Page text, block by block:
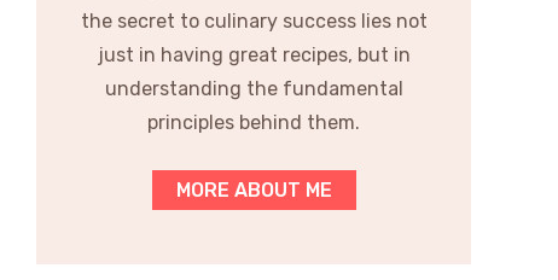
the secret to culinary success lies not
just in having great recipes, but in
understanding the fundamental
principles behind them.
MORE ABOUT ME
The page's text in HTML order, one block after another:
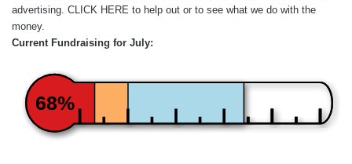
advertising. CLICK HERE to help out or to see what we do with the
money.
Current Fundraising for July:
68%

####

◆ **ACTIVITY**
Leaving the pictures out, set down exactly the lines from the one with "The page's text" through the end of the records.

◆ **EXERCISE RESULT**
The page's text in HTML order, one block after another:
advertising. CLICK HERE to help out or to see what we do with the
money.
Current Fundraising for July:
68%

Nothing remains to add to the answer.